Cinq ans déjà que Ben Craven avait suscité l’enthousiasme de la rédaction de Music Waves avec son excellent "Great and Terrible Potions". Rappelons que l’artiste, originaire d’Australie, aime à officier seul, se chargeant de la composition, de l’interprétation et de l’enregistrement de ses albums et qu’il ne déroge pas ici à la règle, Ben Craven se montrant souvent assez critique sur l’industrie musicale et les rapports du public vis-à-vis des artistes.
C’est d’ailleurs le thème de ce nouvel opus dont le titre, "Last Chance to Hear", est on ne peut plus explicite. Ironiquement, l’artiste constate que "There’s never been a time when so much new music was being made by so many people and being listened to by so few people" et a l’idée de faire un album sur cette (r)évolution musicale qui met, selon lui, le format du disque en danger.
Heureusement que Ben Craven a eu la bonne idée d’expliquer ses intentions ! Car, à l’écoute de "Last Chance to Hear", bien malin celui qui en aurait deviné le thème tout seul. L’album étant majoritairement instrumental (seuls deux titres sont chantés), ce ne sont pas les quelques paroles qui auraient pu donner un quelconque éclairage. Et la thèse d’un énième concept futuriste sur un voyage spatial se serait avérée bien plus crédible. Car "spatial" et "planant" sont certainement les deux adjectifs qui caractérisent le mieux cet album qui aurait pu faire partie de la discographie de Pink Floyd si Roger Waters n’avait pas décidé d’utiliser le groupe comme instrument de thérapie de sa névrose. Les nappes de claviers, les solos de guitare, les mélodies, la production, tout renvoie à l’époque (bénie en ce qui concerne votre serviteur) coincée entre "More" et "Dark Side of the Moon".

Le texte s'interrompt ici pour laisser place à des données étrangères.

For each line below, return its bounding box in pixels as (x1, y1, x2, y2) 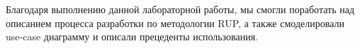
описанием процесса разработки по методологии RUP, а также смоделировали (6, 15, 344, 30)
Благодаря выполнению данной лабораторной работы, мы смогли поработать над (6, 2, 355, 16)
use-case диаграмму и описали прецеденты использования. (6, 29, 258, 44)
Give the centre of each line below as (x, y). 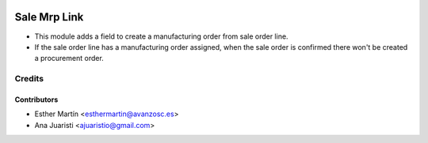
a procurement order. (69, 58)
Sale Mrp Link (49, 17)
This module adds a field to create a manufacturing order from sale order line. (161, 36)
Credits (29, 79)
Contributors (36, 100)
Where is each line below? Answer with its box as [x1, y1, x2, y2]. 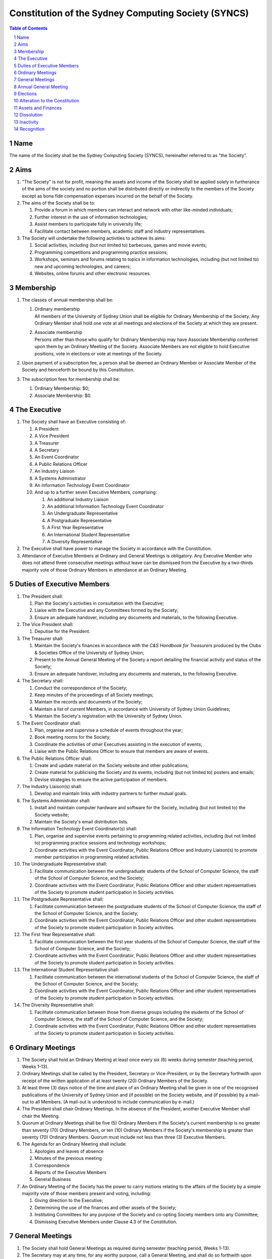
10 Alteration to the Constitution [14, 98, 80, 104]
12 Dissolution [14, 112, 43, 118]
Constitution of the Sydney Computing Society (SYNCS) [9, 8, 249, 19]
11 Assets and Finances [14, 105, 62, 111]
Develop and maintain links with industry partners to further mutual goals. [34, 791, 187, 797]
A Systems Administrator [34, 475, 86, 481]
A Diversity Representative [47, 539, 103, 545]
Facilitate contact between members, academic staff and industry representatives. [34, 228, 206, 234]
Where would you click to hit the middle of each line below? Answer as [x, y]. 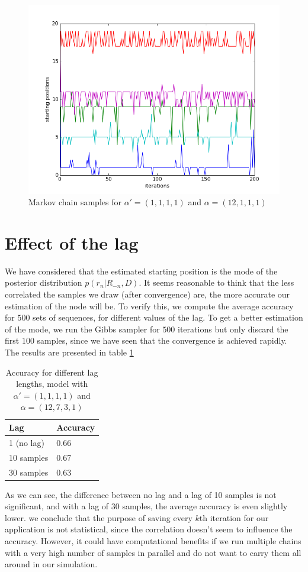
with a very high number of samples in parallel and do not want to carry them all [153, 552]
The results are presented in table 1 [69, 352]
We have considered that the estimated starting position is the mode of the [141, 271]
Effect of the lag [72, 242]
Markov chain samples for [75, 202]
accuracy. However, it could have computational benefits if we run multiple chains [153, 541]
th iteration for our [234, 517]
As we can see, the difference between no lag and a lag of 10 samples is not [141, 494]
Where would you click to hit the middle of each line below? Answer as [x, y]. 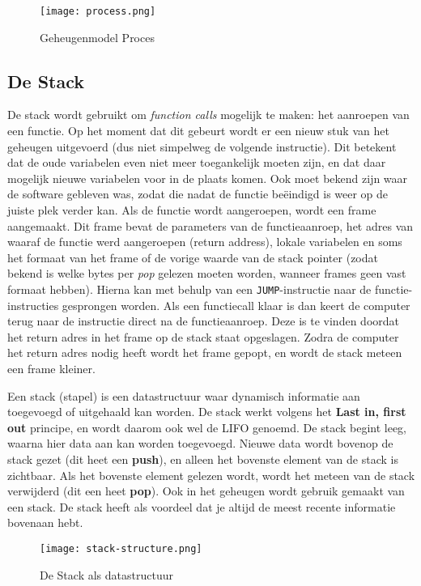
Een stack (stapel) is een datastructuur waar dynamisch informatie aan [184, 395]
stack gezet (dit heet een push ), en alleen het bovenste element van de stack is [203, 459]
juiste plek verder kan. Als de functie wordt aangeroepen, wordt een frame [192, 210]
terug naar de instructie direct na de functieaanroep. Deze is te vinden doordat [203, 321]
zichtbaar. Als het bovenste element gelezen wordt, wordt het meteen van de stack [211, 475]
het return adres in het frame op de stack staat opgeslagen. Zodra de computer [203, 336]
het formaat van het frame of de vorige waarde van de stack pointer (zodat [193, 257]
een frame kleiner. [51, 369]
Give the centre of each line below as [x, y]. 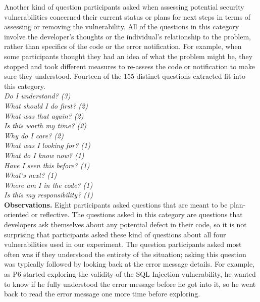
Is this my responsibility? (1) [48, 195]
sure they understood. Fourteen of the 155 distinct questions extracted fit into [125, 76]
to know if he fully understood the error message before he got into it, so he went [130, 284]
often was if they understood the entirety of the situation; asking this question [125, 254]
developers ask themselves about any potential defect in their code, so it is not [125, 224]
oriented [17, 214]
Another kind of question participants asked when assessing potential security [124, 7]
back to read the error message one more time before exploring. [102, 294]
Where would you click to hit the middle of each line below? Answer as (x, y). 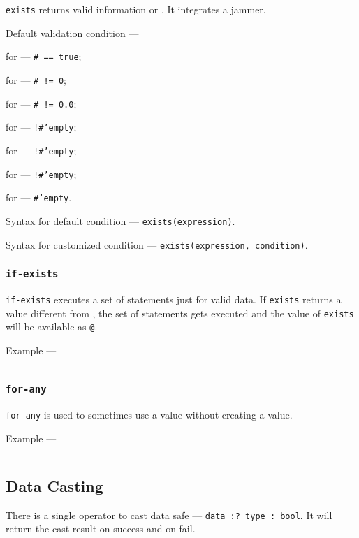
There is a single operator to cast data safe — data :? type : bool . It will (169, 515)
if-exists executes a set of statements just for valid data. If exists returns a (174, 299)
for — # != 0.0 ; (41, 103)
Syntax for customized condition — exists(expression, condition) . (157, 244)
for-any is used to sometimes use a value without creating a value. (149, 415)
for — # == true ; (44, 56)
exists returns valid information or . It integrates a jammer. (136, 9)
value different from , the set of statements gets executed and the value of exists (180, 313)
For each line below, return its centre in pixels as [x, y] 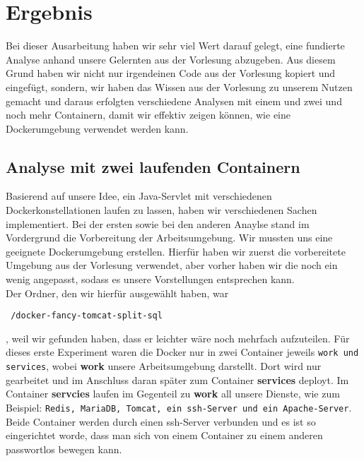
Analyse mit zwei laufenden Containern [153, 166]
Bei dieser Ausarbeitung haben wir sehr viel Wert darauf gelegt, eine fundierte [175, 46]
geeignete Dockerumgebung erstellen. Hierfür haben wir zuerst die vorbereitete [176, 251]
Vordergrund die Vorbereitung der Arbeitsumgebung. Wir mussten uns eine [169, 238]
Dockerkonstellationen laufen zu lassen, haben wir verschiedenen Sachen [162, 210]
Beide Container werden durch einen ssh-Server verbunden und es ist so [161, 421]
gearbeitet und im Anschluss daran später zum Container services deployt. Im [177, 379]
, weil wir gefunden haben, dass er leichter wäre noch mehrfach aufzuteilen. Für [178, 338]
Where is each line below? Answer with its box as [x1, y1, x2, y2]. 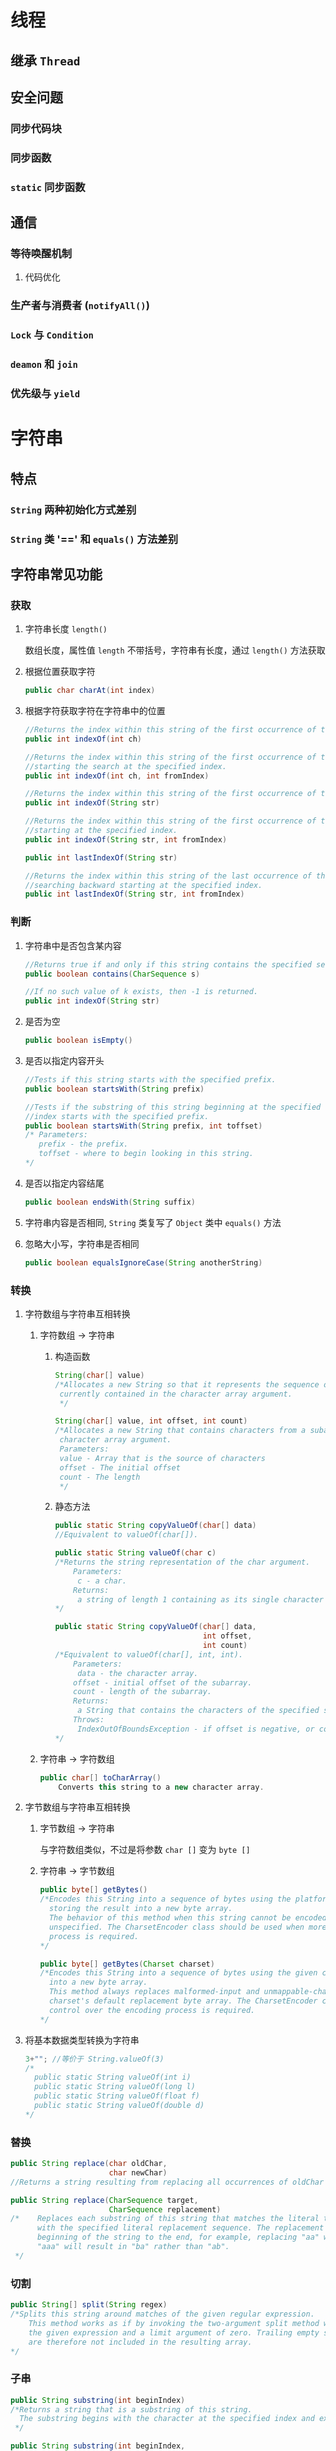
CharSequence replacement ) [108, 2204, 222, 2215]
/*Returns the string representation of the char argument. [54, 1557, 311, 1568]
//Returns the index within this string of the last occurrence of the [24, 871, 330, 881]
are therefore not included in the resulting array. [28, 2337, 253, 2347]
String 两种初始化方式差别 [10, 502, 137, 516]
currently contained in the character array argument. [59, 1389, 293, 1399]
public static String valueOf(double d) [34, 2101, 205, 2111]
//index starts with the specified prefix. [24, 1111, 210, 1121]
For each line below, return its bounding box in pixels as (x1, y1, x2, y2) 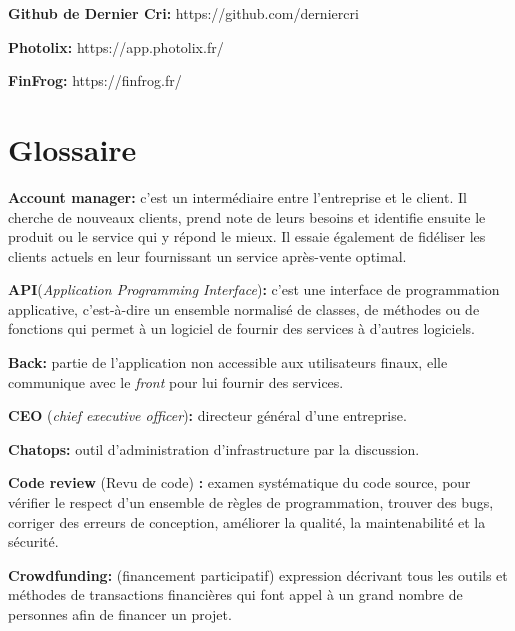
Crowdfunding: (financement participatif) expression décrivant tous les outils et (8, 564, 508, 585)
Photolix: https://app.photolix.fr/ (8, 36, 224, 57)
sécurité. (8, 531, 59, 552)
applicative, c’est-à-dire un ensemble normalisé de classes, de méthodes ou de (8, 298, 480, 319)
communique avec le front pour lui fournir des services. (8, 371, 344, 392)
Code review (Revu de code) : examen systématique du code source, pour (8, 472, 471, 493)
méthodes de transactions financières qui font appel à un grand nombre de (8, 584, 463, 605)
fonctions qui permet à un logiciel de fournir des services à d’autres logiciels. (8, 318, 475, 339)
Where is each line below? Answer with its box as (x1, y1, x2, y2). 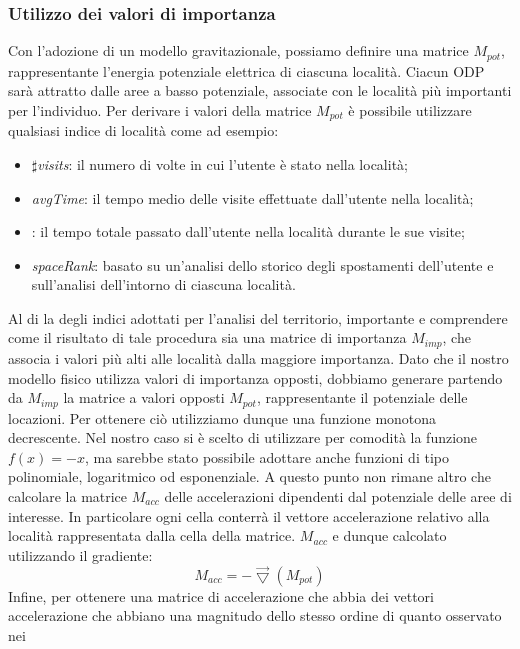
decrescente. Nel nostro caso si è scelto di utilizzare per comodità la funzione (8, 427, 478, 448)
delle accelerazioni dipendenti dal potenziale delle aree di (164, 485, 512, 506)
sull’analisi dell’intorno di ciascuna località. (31, 274, 296, 295)
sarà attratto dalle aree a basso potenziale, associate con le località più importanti (8, 80, 512, 101)
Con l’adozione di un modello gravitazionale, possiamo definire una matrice (8, 40, 469, 61)
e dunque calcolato (332, 525, 447, 546)
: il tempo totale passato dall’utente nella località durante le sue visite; (31, 221, 465, 242)
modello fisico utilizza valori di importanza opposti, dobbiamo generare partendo (8, 367, 503, 388)
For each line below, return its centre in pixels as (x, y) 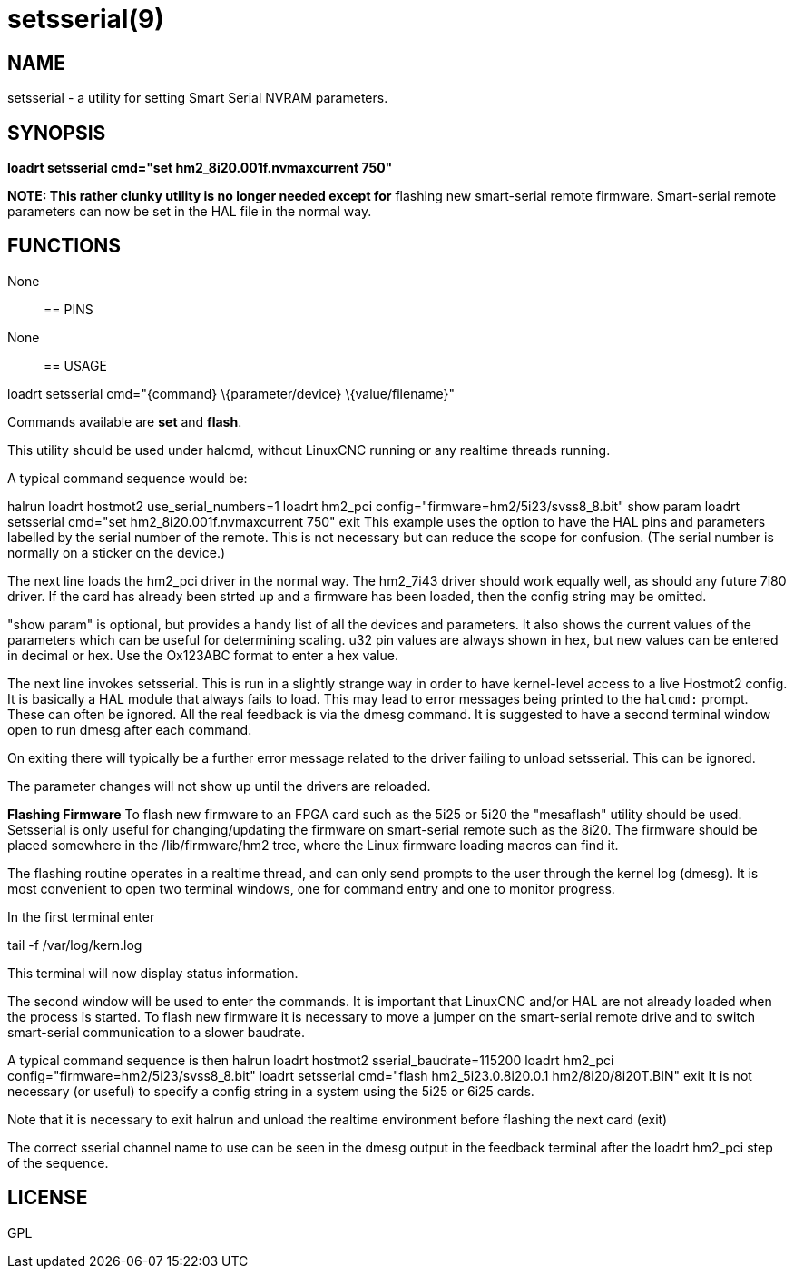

Mais il n’est pas question ici de plagiat ni même de mimétisme. C’est bien plus par l’atmosphère générale qu’il donne à son album que Ben Craven se rapproche des Flamants Roses. Les cinq premiers titres peuvent s’entendre comme les différentes parties de la même suite. Enchaînés les uns aux autres, ils cultivent cette impression d’espace et de science-fiction, alternant passages vigoureux et moments contemplatifs, le clou étant enfoncé sur ‘Spy In The Sky Part 3’ par la présence du seul invité de l’album, le capitaine Kirk de l’USS. Enterprise himself (de la cultissime série Star Trek), alias William Shatner venu dire quelques mots de sa belle voix grave.
La seconde moitié intercale des titres qui sortent de cette ambiance spatiale (les énergiques ‘The Remarkable Man’ et ‘Revenge Of Dr Komodo’, le délicat et mélancolique ‘Mortal Remains’) et d’autres qui y replongent (‘Spy In The Sky Part 1’, ‘Last Chance To Hear Part 2’) sans que la qualité ne diminue. La production rétro nivelle le son des instruments qui se fondent dans une ambiance sonore rêveuse sans pour autant donner l’impression de confusion. Seules la basse et la batterie sont mixées légèrement à leur avantage sur quelques titres pour donner le relief nécessaire.
Cohérent de bout en bout, homogène sans être répétitif, "Last Chance to Hear" déroule une musique vive, pleine de contraste, enchaînant au bon rythme des thèmes mélodiques qui flattent l’oreille. Si Ben Craven affiche un certain pessimisme quant à l’avenir du disque, son album, lui, ne peut qu’inciter les auditeurs à l’optimisme le plus béat sur le sujet.